SSDBM 2010 in Heidelberg, 30th June-2nd July

Scientific and Statistical Database Management Conference has a long tradition of over 20 years. The conference started with an excellent keynote by Daniel Abadi from Yale. He talked about HadoopDB. Hadoop is a data management and query solution for very large data sets based on the Map Reduce paradigm (MR). It is excelent in splitting a query over many processing nodes and then assembling the results. It is free and scalable. However, in comparison with relational databases, it is not as fast as the commercial products in some types of searching. HadoopDB tries to get the best of both worlds, fast storage layer with indexing and compression from relational platforms and parallelisation for free from Hadoop. The future of scientific data processing may well lie in hybrid solutions, such as HadoopDB or openBIS which is being developed by the CISD and SyBIT in Basel. MR is a paradigm that might be adapted to the type of data processing we support in our scientific workflows.

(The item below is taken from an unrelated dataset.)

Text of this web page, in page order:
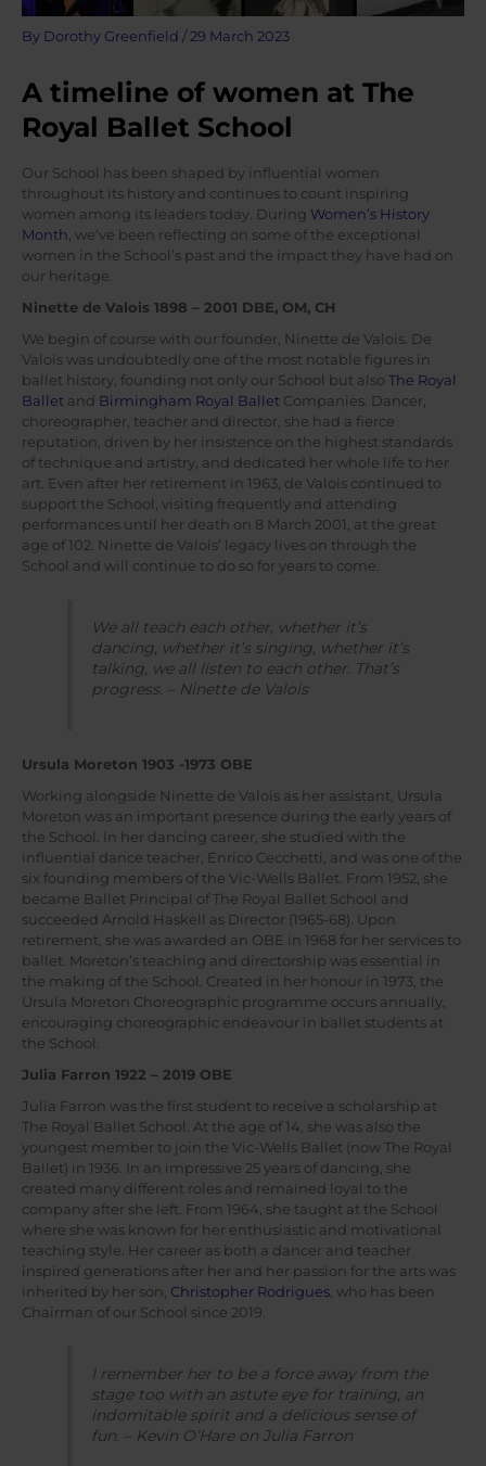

Another important development in scientific databases is the development and management of workflows. Two conference sessions were devoted to this problem, presenting both research issues and existing solutions and innovations. I particulary liked the talk about Taverna given by Paolo Missier who debunked a lot of the myths surrounding Taverna. In particular, Taverna now supports workflow provenance via its ProvenanceDB. The structure of Taverna is similar to the division of roles in the systems we are building – openBIS and iBRAIN2. One database is normally responsible for the management of experimental results data, both raw and derived databasets, and another database manages provenance, i.e. workflow history for a data set.

OME Users Meeting, Paris 15-16 June 2010

I attended the European Open Microscopy Environment (OME) User Meeting in Paris. There were around 50 attendees showcasing their tools, giving demos and gathering new user requirements. OME produce OMERO, a database and visualisation software suite for microscopy, and the new release of this software was presented in detail. OME software is being developed by a team from Dundee, led by Jason Swedlow and funded by the Wellcome Trust. Two main areas of application for OME software are high content sreening and large 3D imaging of organs, tissues and organisms. Current focus is on image storage and processing, but this is slowly shifting towards providing support for workflows which can automate data analysis, and towards results storage in OMERO. More information is available at the OME website.

Posted in Trip Reports. No Comments »

SysMO2 meeting, near Noordwijkerhout, Netherlands, June 7-9th 2010

As a member of the SysMO2 scientific advisory board, see http://www.sysmo.net, I attended the presentations given by the consortia funded by SysMO (Systems Biology of Model Organisms). The aim of SysMO is the development of system models. In most cases the consortia reported on new metabolomics datasets and the resulting models.

From the data management perspective this translates into two main deliverables supported by the SysMODB project http://www.sysmo-db.org. First, the data are deposited in spreadsheets based on shared templates designed in collaboration between SysMODB team and each project, and then either submitted to a central repository called SysMO-SEEK or linked to that database. Then, models are deposited in a model database called JWS, http://jjj.biochem.sun.ac.za/database/index.html. This website supports simulation.

Projects interact with SysMODB team via PALs (Project Area Liasons) who attend consortium wide meetings where they jointly discuss their data and processing requirements. Current work focuses on making SysMO-SEEK available as a toolbox for local installation and on extending JWS to cater for a wider variety of models.

Visit to Broad Institute

Today I had a short conversation with Anne Carpenter and Thouis Ray Jones at the Broad Institute in Cambridge (Boston). I have given her a short overview of our Swiss ‘landscape’ with SystemsX.ch, SyBIT and all the institutions working with us, and who is working on what in what context among the people they already interacted with. I also gave her a short functionality description also of openBIS and its relation to iBRAIN.

She said that the large-scale batch analysis of images was not such a high priority for them although they do have a prelimiary web service to provide cluster submission. Ray later said that they do run into scaling problems concerning file storage and large numbers of files sometimes, but it is not a very burning problem yet. They did not think about that yet.

They are interested in assuring that their tools can at least interface to our iBRAIN modules and would be willing to spend time to assure that this is the case, and reinforced their interest to host Pauli and Ela for a couple of days to discuss this.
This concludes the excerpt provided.